Strain gages were used for thirteen triaxial tests and all the uniaixal tests. Tests in three stress rates of the order of 0.4, 0.04 and 0.004 MPa/s and four confining pressures, 0, 5, 10 and 20 MPa were analyzed. Differential axial stress at failure increases with confining pressure and stress rate, both relations following power laws. Volumetric strain increases with confining pressure following an exponential law and decreases with stress rate following a power law. Young?s modulus decreases with confining pressure and increases with stress rate. Poisson?s ratio increases with confining pressure and stress rate.

INTRODUCTION Results of twenty seven triaxial and thirty eight uniaxial compression tests on welded Topopah Spring tuff are presented. This testing program was a part of an investigation of long-term mechanical behavior of Yucca Mountain tuff in Nevada. Yucca Mountain has been selected as a candidate site for a High Level Nuclear Waste Repository in the United States [1]. The welded Topopah Spring Tuff is where the repository is to be excavated. Units exposed in the Topopah Spring Tuff include the Topopah Spring crystal-poor upper lithophysal zone (Tptpul), the Topopah Spring crystal-poor middle nonlithophysal zone (Tptpmn), the Topopah Spring crystal-poor lower lithophysal zone (Tptpll), and the Topopah Spring crystal-poor lower nonlithophysal zone (Tptpln) [2].

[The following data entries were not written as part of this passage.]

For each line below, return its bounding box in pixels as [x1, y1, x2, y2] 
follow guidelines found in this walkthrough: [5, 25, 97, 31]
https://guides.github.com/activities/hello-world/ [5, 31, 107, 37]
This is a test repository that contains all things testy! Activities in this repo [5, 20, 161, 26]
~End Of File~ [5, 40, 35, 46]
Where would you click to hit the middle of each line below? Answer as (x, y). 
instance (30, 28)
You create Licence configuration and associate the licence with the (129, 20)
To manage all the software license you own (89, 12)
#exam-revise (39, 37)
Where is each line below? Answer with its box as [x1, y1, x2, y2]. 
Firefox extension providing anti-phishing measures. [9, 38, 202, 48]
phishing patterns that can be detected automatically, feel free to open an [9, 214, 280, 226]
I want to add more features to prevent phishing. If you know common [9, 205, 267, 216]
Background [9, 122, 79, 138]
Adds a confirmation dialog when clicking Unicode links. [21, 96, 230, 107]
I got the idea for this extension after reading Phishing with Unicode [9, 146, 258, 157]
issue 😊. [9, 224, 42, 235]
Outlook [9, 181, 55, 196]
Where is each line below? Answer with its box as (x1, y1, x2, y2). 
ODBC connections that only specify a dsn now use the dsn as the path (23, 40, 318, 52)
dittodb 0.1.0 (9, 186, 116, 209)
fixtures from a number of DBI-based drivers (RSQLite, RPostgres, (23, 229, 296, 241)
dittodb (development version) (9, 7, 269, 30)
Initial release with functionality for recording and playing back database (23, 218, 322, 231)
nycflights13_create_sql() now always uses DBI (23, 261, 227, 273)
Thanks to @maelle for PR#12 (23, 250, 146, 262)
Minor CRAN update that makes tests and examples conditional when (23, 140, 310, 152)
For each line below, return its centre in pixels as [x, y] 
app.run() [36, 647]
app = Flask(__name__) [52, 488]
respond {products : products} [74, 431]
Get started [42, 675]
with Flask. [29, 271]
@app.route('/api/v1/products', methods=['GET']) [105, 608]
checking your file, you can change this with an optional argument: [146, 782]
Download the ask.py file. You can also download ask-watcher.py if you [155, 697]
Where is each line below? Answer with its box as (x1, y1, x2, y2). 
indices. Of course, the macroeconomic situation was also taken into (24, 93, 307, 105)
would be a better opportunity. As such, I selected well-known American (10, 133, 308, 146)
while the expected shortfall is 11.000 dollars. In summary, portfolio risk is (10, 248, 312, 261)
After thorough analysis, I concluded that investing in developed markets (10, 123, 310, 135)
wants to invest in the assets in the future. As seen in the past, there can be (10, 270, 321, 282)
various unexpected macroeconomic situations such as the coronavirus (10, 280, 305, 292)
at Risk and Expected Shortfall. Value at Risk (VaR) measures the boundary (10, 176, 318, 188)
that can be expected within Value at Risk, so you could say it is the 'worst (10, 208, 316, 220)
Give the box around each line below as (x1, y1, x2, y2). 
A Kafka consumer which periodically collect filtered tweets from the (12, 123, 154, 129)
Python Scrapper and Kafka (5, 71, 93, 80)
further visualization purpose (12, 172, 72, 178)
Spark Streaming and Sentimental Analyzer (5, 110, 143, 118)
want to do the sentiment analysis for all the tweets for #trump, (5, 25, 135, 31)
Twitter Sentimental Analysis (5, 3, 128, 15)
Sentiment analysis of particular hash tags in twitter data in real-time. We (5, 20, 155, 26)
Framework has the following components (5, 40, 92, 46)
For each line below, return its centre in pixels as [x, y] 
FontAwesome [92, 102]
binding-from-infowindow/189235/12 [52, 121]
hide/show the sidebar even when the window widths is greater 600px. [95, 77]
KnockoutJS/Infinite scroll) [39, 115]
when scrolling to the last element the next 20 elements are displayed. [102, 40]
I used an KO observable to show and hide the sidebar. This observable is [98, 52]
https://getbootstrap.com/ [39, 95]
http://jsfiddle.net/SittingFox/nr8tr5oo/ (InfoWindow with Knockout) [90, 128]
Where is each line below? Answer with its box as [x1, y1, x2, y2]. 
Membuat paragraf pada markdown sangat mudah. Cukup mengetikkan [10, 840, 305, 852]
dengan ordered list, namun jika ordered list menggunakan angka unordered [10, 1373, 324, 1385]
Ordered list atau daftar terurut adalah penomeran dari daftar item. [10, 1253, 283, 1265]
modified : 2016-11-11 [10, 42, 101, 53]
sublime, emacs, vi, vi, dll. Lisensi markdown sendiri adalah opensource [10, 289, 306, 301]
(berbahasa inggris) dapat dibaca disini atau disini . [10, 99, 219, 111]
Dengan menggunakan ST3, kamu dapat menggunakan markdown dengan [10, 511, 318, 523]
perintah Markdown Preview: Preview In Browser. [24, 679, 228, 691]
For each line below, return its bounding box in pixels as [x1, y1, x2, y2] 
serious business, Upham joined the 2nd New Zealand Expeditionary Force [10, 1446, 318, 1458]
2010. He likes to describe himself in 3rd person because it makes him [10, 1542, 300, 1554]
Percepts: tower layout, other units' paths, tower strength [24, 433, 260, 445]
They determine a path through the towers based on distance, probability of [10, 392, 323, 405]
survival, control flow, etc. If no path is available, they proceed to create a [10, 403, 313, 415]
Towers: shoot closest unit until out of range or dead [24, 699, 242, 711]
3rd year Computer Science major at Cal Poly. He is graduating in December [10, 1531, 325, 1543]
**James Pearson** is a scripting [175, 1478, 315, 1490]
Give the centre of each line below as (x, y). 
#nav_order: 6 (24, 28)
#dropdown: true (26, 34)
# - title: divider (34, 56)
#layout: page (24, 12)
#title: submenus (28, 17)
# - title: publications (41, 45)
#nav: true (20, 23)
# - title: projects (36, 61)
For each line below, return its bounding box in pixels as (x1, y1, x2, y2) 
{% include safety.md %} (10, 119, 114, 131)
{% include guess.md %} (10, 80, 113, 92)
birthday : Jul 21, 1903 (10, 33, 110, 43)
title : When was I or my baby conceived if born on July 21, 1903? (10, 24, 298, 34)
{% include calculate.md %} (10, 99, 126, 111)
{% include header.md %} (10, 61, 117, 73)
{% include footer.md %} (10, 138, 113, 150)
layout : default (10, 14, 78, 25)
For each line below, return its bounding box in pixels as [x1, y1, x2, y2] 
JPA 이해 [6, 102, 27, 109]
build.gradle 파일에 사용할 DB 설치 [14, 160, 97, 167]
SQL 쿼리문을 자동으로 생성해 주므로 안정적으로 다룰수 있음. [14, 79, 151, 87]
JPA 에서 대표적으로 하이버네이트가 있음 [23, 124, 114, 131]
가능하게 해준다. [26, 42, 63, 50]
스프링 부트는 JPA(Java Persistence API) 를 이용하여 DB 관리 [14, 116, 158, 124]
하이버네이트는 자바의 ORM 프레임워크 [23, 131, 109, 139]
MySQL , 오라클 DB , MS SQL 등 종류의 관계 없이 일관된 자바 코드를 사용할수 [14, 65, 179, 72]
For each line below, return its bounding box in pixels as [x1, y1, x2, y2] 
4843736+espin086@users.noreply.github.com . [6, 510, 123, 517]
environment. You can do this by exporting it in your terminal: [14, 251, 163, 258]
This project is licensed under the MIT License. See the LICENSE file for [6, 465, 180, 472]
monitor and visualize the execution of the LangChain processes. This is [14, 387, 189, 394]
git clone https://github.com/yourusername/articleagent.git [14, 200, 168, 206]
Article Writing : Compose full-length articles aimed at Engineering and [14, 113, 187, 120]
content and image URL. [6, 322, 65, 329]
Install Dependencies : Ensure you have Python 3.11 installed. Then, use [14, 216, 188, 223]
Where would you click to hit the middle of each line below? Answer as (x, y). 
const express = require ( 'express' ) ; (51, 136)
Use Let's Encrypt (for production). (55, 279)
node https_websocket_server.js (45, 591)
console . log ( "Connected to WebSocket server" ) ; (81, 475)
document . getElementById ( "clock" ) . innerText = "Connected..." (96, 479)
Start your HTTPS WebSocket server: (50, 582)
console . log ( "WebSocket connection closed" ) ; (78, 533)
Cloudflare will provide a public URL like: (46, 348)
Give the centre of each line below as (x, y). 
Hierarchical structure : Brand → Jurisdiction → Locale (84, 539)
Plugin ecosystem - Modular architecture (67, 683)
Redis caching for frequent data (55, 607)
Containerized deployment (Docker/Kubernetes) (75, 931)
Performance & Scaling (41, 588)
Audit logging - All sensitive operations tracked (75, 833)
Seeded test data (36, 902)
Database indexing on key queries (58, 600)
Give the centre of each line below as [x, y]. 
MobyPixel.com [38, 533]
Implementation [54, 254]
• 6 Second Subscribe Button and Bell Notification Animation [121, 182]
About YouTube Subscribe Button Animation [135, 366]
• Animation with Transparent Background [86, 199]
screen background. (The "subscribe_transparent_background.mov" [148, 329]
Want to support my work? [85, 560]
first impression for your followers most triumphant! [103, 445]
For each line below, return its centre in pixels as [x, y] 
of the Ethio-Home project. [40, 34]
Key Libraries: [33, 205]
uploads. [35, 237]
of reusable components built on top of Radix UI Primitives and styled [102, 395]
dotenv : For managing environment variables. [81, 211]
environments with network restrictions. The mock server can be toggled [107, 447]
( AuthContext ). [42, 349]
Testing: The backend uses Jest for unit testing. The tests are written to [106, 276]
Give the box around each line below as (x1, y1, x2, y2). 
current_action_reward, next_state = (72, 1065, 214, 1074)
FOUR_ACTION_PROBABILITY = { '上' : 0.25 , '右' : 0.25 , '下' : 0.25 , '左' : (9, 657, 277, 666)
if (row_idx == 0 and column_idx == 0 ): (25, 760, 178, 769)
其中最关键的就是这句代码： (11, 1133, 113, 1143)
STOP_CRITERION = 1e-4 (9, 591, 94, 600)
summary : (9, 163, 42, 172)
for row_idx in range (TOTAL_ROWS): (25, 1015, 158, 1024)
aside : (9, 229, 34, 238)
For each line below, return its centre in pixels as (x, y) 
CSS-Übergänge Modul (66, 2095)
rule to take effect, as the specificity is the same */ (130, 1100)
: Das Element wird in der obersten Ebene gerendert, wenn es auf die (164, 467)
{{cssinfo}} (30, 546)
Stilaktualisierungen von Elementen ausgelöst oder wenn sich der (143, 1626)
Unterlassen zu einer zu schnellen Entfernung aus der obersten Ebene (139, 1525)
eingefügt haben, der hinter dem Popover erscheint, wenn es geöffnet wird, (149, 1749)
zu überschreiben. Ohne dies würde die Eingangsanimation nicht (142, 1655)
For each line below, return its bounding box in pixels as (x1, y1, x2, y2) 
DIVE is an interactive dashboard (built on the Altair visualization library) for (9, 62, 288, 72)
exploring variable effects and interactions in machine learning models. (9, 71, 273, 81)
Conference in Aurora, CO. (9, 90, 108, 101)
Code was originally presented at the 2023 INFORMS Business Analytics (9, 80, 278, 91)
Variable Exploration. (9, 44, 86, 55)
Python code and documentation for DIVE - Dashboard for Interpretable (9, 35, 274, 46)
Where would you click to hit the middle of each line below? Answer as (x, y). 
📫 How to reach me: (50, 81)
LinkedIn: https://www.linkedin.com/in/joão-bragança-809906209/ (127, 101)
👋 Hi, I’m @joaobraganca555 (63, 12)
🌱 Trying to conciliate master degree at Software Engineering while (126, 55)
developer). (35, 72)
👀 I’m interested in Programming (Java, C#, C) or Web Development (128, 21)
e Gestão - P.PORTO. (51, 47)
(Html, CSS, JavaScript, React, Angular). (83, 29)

All the test specimens were from the Tptpmn zone. The specimens were prepared from rock drill cores received from the Sample Management Facility (SMF), Yucca Mountain Site Characterization Project. The drill cores were mainly from sidewalls of Alcove 5, which is for drift scale thermal test. The nominal diameter of the cores was 61 mm. For triaxial tests the ratio of length to diameter was controlled in the range of 1.9-2.5 to fit the 61 mm inner diameter Hoek triaxial cell. For uniaxial testing the ratio was between 1.8-2.6. The triaxial tests were conducted at constant and controlled axial piston displacement rates. The piston displacement rates were then converted to axial stress rates according to a nearly linear load-displacement relation. Specimens were tested at three orders of displacement rates or stress rates and three confining pressures. Results of thirty eight uniaxial tests [3] were incorporated into the group of triaxial tests. The stress rates for triaxial and uniaxial tests are the same.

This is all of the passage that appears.